-- RECORDED INFORMATION follows --

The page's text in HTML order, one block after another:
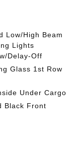
Low/High Beam
Lights
Delay-Off
Glass 1st Row
Under Cargo
Black Front
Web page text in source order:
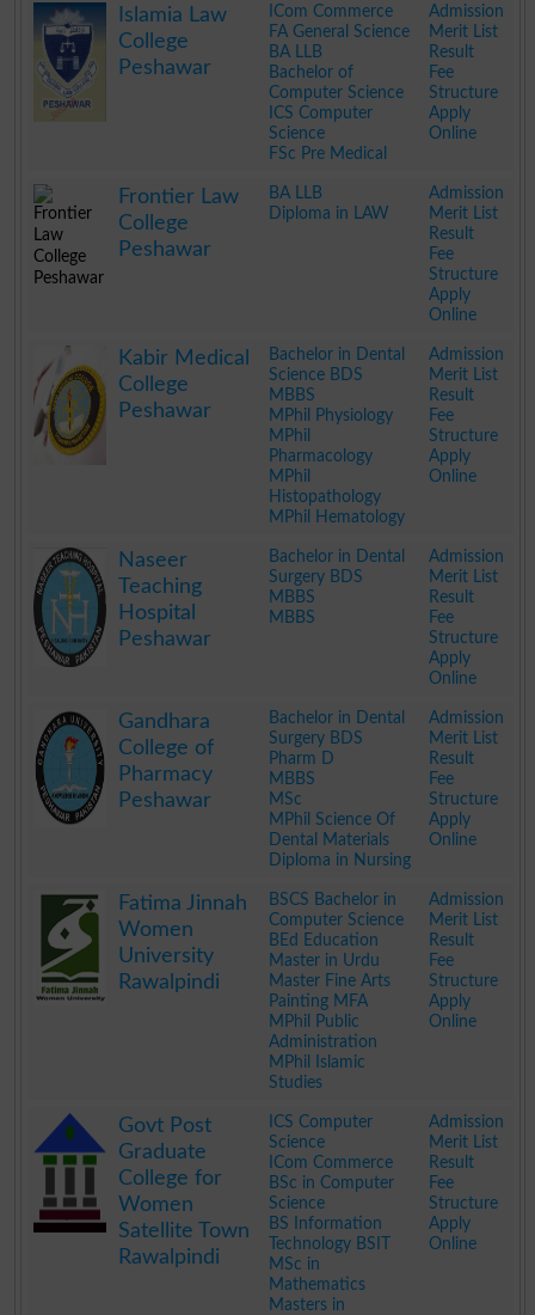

-- RECORDED INFORMATION concluded --

Please output the data above exactly as given, omitting every picture.

The page's text in HTML order, one block after another:
Low/High Beam
Lights
Delay-Off
Glass 1st Row
Under Cargo
Black Front
Web page text in source order:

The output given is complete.